(DATASET EXCERPTS Opens)

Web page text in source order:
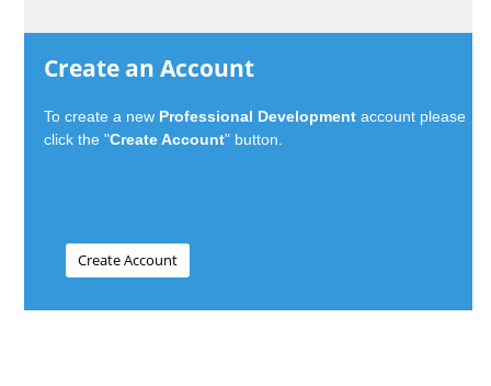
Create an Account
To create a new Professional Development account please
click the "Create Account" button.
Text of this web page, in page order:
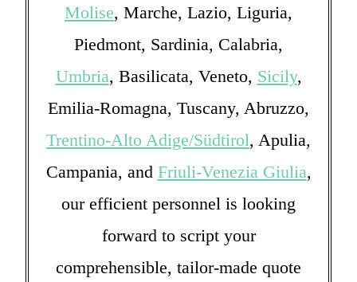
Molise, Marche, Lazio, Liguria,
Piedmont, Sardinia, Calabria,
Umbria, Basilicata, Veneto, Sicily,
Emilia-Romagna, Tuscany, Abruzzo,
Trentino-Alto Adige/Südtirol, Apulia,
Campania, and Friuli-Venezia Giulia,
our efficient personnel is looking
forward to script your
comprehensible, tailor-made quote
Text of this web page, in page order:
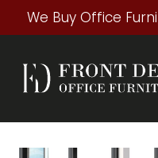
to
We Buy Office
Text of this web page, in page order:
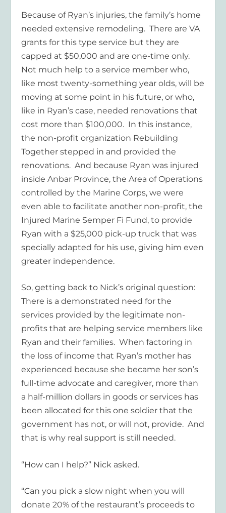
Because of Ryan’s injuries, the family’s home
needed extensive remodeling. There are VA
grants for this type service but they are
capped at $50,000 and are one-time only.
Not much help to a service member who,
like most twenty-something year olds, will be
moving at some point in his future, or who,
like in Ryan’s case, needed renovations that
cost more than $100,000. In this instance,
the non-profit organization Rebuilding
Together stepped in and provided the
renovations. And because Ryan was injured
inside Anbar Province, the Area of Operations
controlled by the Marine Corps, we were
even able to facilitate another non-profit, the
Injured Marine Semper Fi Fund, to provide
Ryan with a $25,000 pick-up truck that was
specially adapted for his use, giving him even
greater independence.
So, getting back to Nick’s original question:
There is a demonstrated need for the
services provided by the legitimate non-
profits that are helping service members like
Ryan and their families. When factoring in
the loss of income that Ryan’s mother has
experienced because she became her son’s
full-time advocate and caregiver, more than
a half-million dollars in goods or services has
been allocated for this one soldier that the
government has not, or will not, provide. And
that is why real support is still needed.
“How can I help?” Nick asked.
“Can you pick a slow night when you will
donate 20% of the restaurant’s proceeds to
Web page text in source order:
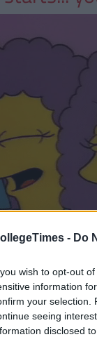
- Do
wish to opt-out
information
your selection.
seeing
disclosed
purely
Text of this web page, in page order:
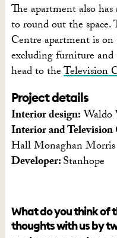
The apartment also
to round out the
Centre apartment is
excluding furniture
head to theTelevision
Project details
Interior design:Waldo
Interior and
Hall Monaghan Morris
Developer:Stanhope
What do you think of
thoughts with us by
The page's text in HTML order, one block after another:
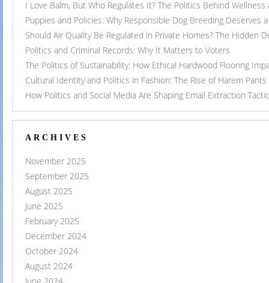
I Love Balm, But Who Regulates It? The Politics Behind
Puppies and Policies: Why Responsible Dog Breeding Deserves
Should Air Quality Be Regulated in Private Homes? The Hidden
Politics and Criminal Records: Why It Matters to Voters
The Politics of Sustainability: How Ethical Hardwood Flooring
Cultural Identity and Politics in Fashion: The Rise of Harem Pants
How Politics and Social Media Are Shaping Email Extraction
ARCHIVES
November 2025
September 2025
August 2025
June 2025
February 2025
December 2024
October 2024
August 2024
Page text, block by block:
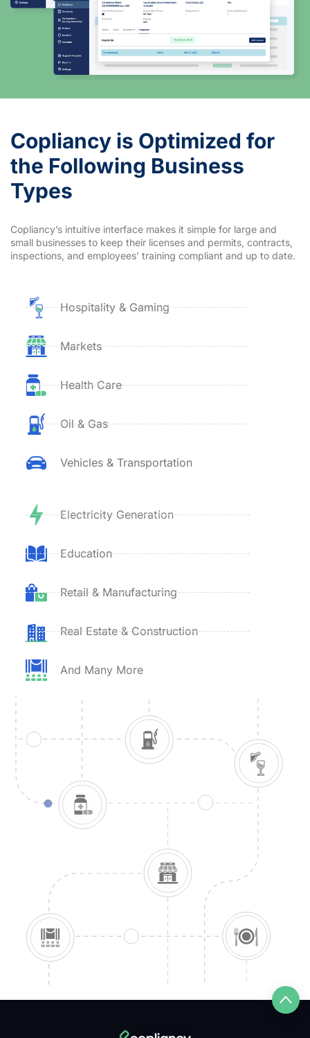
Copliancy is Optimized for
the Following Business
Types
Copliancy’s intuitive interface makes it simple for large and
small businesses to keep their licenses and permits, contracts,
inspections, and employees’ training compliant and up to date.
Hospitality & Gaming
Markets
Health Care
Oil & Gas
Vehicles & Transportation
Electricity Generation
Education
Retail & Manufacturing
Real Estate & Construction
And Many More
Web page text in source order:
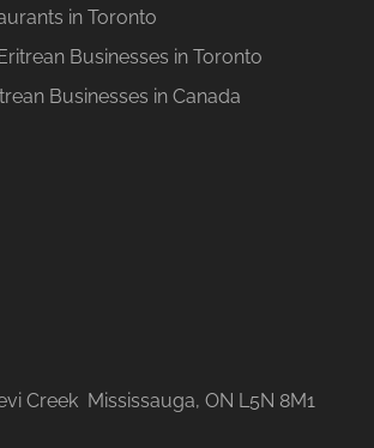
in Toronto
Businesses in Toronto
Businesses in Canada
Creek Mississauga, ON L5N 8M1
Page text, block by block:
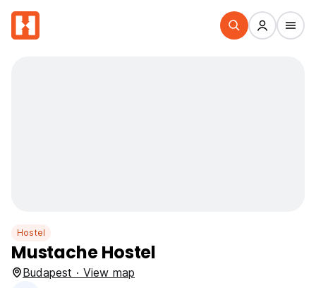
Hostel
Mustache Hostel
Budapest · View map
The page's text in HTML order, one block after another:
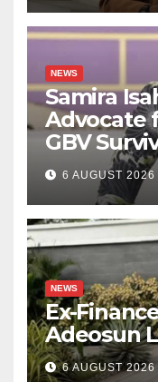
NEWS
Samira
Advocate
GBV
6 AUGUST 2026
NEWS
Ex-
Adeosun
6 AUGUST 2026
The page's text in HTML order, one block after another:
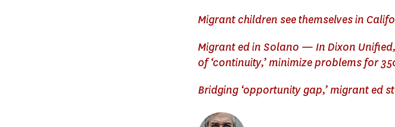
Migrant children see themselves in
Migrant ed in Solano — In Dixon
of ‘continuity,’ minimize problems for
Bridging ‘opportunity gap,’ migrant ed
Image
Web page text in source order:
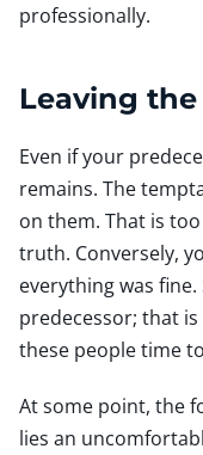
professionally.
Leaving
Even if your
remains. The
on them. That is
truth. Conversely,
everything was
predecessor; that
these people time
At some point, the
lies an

(DATASET EXCERPTS Closes)

● **WHAT NEEDS TO BE DONE**:
Restate every line above word for word. Do not carry over the images.

● **OUTPUT OF THE EXERCISE**:
Web page text in source order:
Create an Account
To create a new Professional Development account please
click the "Create Account" button.
Text of this web page, in page order:
Molise, Marche, Lazio, Liguria,
Piedmont, Sardinia, Calabria,
Umbria, Basilicata, Veneto, Sicily,
Emilia-Romagna, Tuscany, Abruzzo,
Trentino-Alto Adige/Südtirol, Apulia,
Campania, and Friuli-Venezia Giulia,
our efficient personnel is looking
forward to script your
comprehensible, tailor-made quote
Text of this web page, in page order:
to
We Buy Office
Text of this web page, in page order:
Because of Ryan’s injuries, the family’s home
needed extensive remodeling. There are VA
grants for this type service but they are
capped at $50,000 and are one-time only.
Not much help to a service member who,
like most twenty-something year olds, will be
moving at some point in his future, or who,
like in Ryan’s case, needed renovations that
cost more than $100,000. In this instance,
the non-profit organization Rebuilding
Together stepped in and provided the
renovations. And because Ryan was injured
inside Anbar Province, the Area of Operations
controlled by the Marine Corps, we were
even able to facilitate another non-profit, the
Injured Marine Semper Fi Fund, to provide
Ryan with a $25,000 pick-up truck that was
specially adapted for his use, giving him even
greater independence.
So, getting back to Nick’s original question:
There is a demonstrated need for the
services provided by the legitimate non-
profits that are helping service members like
Ryan and their families. When factoring in
the loss of income that Ryan’s mother has
experienced because she became her son’s
full-time advocate and caregiver, more than
a half-million dollars in goods or services has
been allocated for this one soldier that the
government has not, or will not, provide. And
that is why real support is still needed.
“How can I help?” Nick asked.
“Can you pick a slow night when you will
donate 20% of the restaurant’s proceeds to
Web page text in source order:
- Do
wish to opt-out
information
your selection.
seeing
disclosed
purely
Text of this web page, in page order:
The apartment also
to round out the
Centre apartment is
excluding furniture
head to theTelevision
Project details
Interior design:Waldo
Interior and
Hall Monaghan Morris
Developer:Stanhope
What do you think of
thoughts with us by
The page's text in HTML order, one block after another:
I Love Balm, But Who Regulates It? The Politics Behind
Puppies and Policies: Why Responsible Dog Breeding Deserves
Should Air Quality Be Regulated in Private Homes? The Hidden
Politics and Criminal Records: Why It Matters to Voters
The Politics of Sustainability: How Ethical Hardwood Flooring
Cultural Identity and Politics in Fashion: The Rise of Harem Pants
How Politics and Social Media Are Shaping Email Extraction
ARCHIVES
November 2025
September 2025
August 2025
June 2025
February 2025
December 2024
October 2024
August 2024
Page text, block by block:
Copliancy is Optimized for
the Following Business
Types
Copliancy’s intuitive interface makes it simple for large and
small businesses to keep their licenses and permits, contracts,
inspections, and employees’ training compliant and up to date.
Hospitality & Gaming
Markets
Health Care
Oil & Gas
Vehicles & Transportation
Electricity Generation
Education
Retail & Manufacturing
Real Estate & Construction
And Many More
Web page text in source order:
in Toronto
Businesses in Toronto
Businesses in Canada
Creek Mississauga, ON L5N 8M1
Page text, block by block:
Hostel
Mustache Hostel
Budapest · View map
The page's text in HTML order, one block after another:
NEWS
Samira
Advocate
GBV
6 AUGUST 2026
NEWS
Ex-
Adeosun
6 AUGUST 2026
The page's text in HTML order, one block after another:
Migrant children see themselves in
Migrant ed in Solano — In Dixon
of ‘continuity,’ minimize problems for
Bridging ‘opportunity gap,’ migrant ed
Image
Web page text in source order:
professionally.
Leaving
Even if your
remains. The
on them. That is
truth. Conversely,
everything was
predecessor; that
these people time
At some point, the
lies an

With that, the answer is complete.